PROBLEM DETAILS - Reproduce word for word every line from the one containing "Page text, block" through the end of the listing below; omit the pictures.

ENTRIES SUPPLIED -

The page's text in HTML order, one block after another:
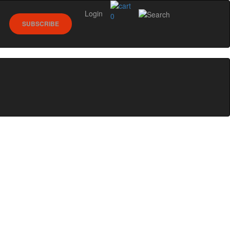
0
SUBSCRIBE
Login
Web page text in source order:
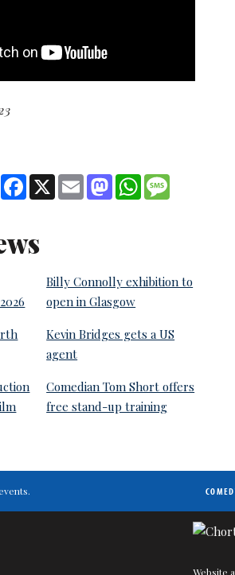
Copy
Link
Facebook
X Email MastodonWhatsApp
Billy Connolly exhibition to
open in Glasgow
Kevin Bridges gets a US
agent
Comedian Tom Short offers
free stand-up training
Website
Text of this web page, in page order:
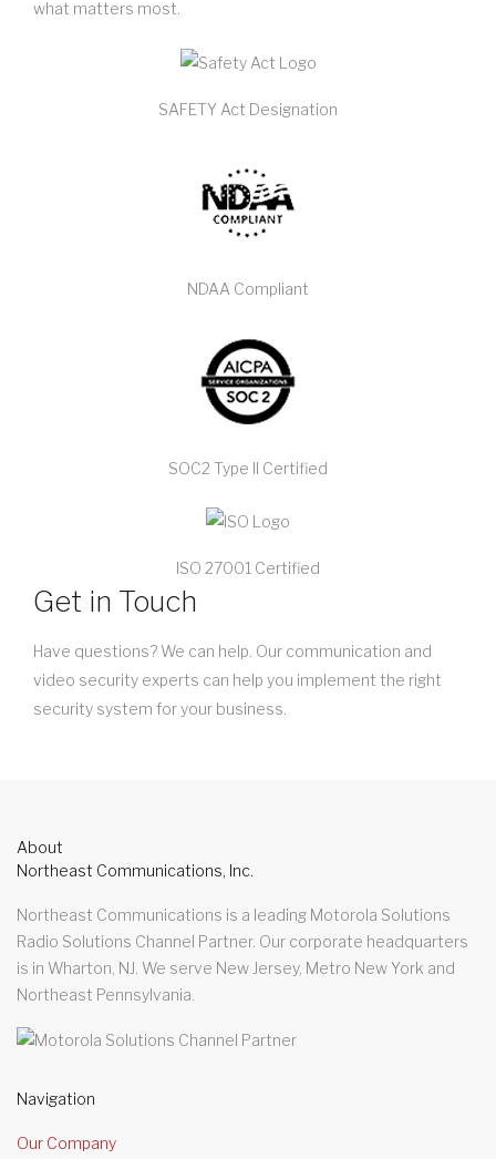
what matters most.
SAFETY Act Designation
NDAA Compliant
SOC2 Type II Certified
ISO 27001 Certified
Get in Touch
Have questions? We can help. Our communication and
video security experts can help you implement the right
security system for your business.
About
Northeast Communications, Inc.
Northeast Communications is a leading Motorola Solutions
Radio Solutions Channel Partner. Our corporate headquarters
is in Wharton, NJ. We serve New Jersey, Metro New York and
Northeast Pennsylvania.
Navigation
Our Company
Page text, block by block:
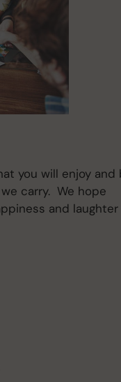
you will enjoy and
carry. We hope
and
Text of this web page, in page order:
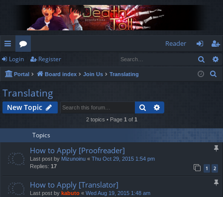
ui
ck
lin
ks
or
u
m
s
Reader
og
in
eg
ist
Login Register
Portal Board index Join Us Translating
h
Translating
New Topic Search
2 topics • Page 1 of 1
Topics
How to Apply [Proofreader]
Last post by Mizunoinu « Thu Oct 29, 2015 1:54 pm
Replies: 17 1 2
How to Apply [Translator]
Last post by kabuto « Wed Aug 19, 2015 1:48 am
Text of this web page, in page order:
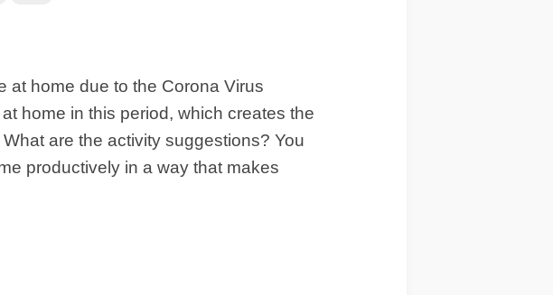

FINISHED TASK -
Page text, block by block:
you will enjoy and
carry. We hope
and
Text of this web page, in page order:
ui
ck
lin
ks
or
u
m
s
Reader
og
in
eg
ist
Login Register
Portal Board index Join Us Translating
h
Translating
New Topic Search
2 topics • Page 1 of 1
Topics
How to Apply [Proofreader]
Last post by Mizunoinu « Thu Oct 29, 2015 1:54 pm
Replies: 17 1 2
How to Apply [Translator]
Last post by kabuto « Wed Aug 19, 2015 1:48 am
Text of this web page, in page order:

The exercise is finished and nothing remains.